### THE INPUT

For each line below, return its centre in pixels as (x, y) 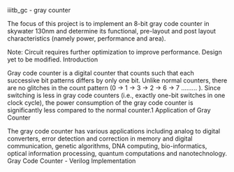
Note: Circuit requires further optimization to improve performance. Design (115, 52)
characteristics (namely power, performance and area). (87, 38)
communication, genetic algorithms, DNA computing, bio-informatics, (107, 146)
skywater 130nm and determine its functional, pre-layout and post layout (112, 31)
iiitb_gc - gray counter (39, 10)
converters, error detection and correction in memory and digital (100, 138)
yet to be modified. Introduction (53, 59)
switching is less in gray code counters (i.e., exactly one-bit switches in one (116, 95)
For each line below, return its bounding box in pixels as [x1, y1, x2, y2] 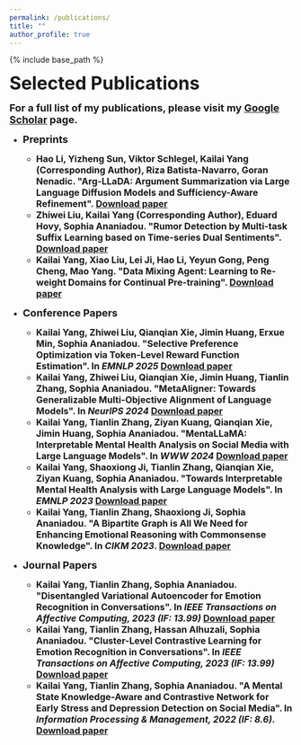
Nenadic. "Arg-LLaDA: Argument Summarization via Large [35, 175, 290, 188]
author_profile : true [9, 30, 91, 39]
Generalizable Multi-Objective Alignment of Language [35, 394, 272, 406]
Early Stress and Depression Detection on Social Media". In [35, 702, 293, 714]
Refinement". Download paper [35, 198, 168, 210]
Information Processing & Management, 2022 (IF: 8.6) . [35, 714, 276, 726]
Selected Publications [9, 72, 200, 95]
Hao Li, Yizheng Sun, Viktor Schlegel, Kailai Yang [35, 153, 249, 165]
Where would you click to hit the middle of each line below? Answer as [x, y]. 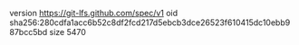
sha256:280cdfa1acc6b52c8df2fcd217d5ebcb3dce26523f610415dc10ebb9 [150, 22]
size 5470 [68, 32]
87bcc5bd [29, 32]
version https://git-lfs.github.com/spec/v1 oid [94, 13]
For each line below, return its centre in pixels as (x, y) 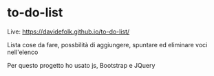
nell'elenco (23, 52)
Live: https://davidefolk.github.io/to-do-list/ (68, 31)
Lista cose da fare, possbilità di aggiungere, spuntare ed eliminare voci (107, 45)
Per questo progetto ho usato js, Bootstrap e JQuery (81, 65)
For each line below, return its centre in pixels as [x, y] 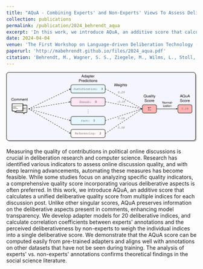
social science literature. [37, 261]
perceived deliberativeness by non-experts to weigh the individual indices [98, 228]
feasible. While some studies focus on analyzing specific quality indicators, [100, 177]
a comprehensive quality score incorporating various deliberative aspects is [101, 184]
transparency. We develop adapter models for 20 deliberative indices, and [98, 216]
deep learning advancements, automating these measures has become [95, 171]
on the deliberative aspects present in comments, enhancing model [90, 209]
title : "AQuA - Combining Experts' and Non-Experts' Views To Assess [96, 13]
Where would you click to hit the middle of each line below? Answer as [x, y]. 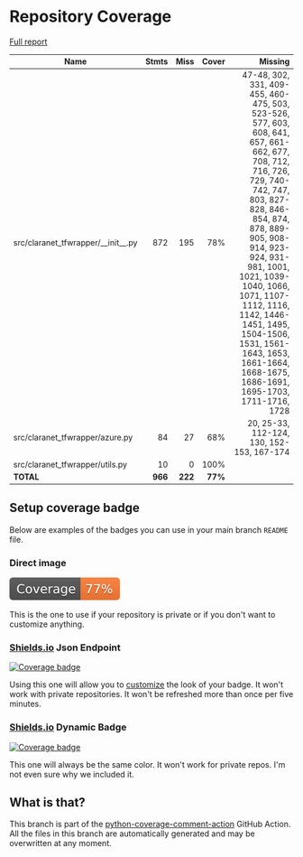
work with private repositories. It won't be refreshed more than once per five [151, 694]
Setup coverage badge [74, 508]
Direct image [38, 563]
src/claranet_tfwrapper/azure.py [73, 438]
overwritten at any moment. [60, 843]
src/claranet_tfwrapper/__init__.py [75, 243]
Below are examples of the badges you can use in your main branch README [149, 529]
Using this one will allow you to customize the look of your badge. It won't [147, 685]
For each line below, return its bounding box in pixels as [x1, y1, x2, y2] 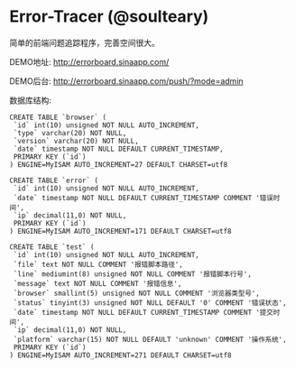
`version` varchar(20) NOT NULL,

######

▸ **EXERCISE DESCRIPTION**: Looking at the data, how many lines hold the string "performance"? Reply with the number alone.

▸ **WRITTEN ANSWER**: 2